### WORK ORDER:
Find the lines below holding the word "precum" and copy each of them.

### DATASET RECORDS:

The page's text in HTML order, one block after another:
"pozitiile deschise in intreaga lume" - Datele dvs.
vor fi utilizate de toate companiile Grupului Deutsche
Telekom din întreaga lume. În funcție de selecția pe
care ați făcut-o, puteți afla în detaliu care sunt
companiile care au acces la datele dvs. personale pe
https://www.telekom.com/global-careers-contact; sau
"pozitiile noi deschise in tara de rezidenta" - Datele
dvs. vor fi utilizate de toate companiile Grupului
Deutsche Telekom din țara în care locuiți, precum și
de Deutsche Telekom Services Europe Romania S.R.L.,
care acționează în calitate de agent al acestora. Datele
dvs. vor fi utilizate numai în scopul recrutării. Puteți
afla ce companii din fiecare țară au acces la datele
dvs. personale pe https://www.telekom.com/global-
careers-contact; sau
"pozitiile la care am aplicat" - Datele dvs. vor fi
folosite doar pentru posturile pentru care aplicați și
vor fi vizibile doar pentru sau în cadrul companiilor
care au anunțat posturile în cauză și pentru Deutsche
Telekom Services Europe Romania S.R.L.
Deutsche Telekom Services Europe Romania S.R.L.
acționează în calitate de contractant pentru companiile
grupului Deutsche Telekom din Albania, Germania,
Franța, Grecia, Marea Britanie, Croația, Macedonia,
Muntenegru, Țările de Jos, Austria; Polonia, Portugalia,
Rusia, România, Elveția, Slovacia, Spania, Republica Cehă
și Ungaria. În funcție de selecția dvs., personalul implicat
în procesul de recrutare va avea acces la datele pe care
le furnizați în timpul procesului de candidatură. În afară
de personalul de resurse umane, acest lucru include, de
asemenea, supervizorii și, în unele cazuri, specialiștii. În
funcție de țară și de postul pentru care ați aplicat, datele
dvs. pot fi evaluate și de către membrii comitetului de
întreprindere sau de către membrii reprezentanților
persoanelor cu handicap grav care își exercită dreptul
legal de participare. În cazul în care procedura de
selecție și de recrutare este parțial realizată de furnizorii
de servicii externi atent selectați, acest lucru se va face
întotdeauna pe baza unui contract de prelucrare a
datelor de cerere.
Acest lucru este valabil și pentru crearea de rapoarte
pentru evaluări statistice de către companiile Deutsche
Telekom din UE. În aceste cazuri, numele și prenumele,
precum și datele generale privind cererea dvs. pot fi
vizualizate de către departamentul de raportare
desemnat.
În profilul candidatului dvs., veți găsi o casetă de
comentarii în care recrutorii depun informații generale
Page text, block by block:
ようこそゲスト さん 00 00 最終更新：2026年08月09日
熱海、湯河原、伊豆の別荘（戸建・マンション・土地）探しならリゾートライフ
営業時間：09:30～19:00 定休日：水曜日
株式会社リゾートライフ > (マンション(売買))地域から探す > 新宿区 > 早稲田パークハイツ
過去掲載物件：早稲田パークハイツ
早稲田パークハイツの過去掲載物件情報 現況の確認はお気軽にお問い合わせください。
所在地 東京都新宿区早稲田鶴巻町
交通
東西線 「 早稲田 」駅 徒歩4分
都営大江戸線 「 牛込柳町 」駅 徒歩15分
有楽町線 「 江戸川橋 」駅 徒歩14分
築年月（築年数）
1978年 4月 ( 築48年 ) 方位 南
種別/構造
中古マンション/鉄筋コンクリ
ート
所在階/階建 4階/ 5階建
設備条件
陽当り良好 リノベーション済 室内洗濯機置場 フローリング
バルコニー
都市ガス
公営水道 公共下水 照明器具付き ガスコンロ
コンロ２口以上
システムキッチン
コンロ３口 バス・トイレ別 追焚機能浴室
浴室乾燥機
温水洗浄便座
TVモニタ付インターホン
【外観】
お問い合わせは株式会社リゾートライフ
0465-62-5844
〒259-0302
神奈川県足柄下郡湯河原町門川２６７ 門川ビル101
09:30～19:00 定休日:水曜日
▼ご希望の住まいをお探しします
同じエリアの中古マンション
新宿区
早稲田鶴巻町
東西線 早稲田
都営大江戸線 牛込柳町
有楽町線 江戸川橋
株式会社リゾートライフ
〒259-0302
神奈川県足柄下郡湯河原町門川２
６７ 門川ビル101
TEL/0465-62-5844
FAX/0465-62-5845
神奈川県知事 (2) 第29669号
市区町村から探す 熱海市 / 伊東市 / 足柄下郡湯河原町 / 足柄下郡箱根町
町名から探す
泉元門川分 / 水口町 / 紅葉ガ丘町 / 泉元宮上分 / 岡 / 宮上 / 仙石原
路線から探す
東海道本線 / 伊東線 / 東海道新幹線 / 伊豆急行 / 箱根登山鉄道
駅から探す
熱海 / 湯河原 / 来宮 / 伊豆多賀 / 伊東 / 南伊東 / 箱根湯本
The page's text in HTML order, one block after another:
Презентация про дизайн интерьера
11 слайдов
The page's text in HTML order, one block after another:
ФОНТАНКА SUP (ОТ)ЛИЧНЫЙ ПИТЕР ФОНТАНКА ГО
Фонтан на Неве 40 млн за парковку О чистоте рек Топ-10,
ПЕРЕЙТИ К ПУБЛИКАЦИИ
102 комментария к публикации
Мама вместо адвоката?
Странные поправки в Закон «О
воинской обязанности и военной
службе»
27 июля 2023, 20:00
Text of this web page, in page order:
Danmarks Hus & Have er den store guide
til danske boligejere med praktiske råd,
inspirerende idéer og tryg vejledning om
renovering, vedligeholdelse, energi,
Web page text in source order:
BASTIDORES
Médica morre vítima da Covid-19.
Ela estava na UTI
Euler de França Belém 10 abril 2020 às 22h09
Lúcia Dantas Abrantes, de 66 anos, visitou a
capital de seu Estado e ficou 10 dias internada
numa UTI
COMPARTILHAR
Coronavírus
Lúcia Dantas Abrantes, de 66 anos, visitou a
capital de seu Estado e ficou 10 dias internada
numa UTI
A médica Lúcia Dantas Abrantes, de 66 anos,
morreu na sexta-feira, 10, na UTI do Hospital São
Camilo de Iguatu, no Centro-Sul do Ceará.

### OUTPUT FOR THIS EXERCISE:
Deutsche Telekom din țara în care locuiți, precum și
precum și datele generale privind cererea dvs. pot fi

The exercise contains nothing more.